### TASK INSTRUCTIONS
Each record below should be returned exactly, with its pictures left out.

BEGIN AVAILABLE DATA

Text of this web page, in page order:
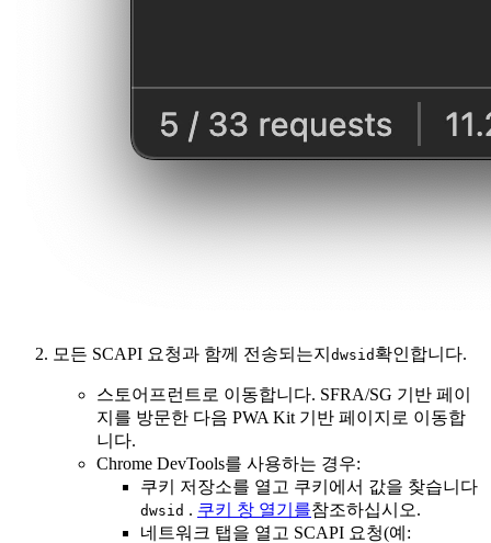
모든 SCAPI 요청과 함께 전송되는지 dwsid 확인합니다.
스토어프런트로 이동합니다. SFRA/SG 기반 페이
지를 방문한 다음 PWA Kit 기반 페이지로 이동합
니다.
Chrome DevTools를 사용하는 경우:
쿠키 저장소를 열고 쿠키에서 값을 찾습니다
dwsid . 쿠키 창 열기를참조하십시오.
네트워크 탭을 열고 SCAPI 요청(예:

END AVAILABLE DATA

### ANSWER TO THE PROBLEM
Text of this web page, in page order:
모든 SCAPI 요청과 함께 전송되는지 dwsid 확인합니다.
스토어프런트로 이동합니다. SFRA/SG 기반 페이
지를 방문한 다음 PWA Kit 기반 페이지로 이동합
니다.
Chrome DevTools를 사용하는 경우:
쿠키 저장소를 열고 쿠키에서 값을 찾습니다
dwsid . 쿠키 창 열기를참조하십시오.
네트워크 탭을 열고 SCAPI 요청(예:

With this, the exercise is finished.